↓↓↓
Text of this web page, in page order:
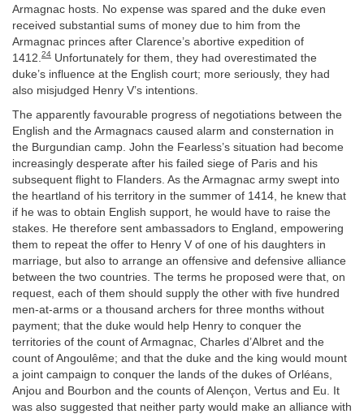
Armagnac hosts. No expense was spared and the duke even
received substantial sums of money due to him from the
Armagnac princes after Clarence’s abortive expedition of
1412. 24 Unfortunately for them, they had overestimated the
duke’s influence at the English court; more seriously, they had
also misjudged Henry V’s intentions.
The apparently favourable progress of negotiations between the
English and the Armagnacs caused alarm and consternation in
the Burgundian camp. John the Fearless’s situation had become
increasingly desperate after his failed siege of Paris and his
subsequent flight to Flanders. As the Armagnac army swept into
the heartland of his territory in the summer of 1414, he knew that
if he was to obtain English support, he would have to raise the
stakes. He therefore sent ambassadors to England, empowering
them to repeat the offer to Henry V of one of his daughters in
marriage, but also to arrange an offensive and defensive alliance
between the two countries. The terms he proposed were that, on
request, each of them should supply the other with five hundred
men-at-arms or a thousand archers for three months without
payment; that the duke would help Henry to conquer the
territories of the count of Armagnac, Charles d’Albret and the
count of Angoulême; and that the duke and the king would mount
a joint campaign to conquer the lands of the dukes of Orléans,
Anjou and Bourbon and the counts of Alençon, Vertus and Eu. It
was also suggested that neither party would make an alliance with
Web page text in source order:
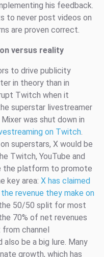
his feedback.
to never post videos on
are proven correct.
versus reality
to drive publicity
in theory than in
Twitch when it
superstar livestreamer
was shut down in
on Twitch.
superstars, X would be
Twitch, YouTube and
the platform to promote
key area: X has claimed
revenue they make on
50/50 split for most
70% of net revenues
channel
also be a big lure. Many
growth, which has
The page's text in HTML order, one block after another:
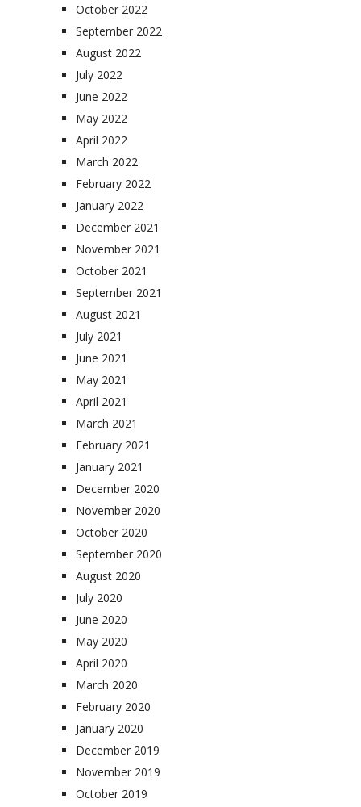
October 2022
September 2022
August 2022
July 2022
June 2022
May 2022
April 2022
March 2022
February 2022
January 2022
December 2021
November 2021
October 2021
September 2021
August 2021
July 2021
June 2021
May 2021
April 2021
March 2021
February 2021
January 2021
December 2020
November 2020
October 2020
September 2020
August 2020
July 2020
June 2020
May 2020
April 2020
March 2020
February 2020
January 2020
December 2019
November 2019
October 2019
↑↑↑
### [How to complete this task]
Which lines of the material contain "September"? List them.

### [Result for this exercise]
September 2022
September 2021
September 2020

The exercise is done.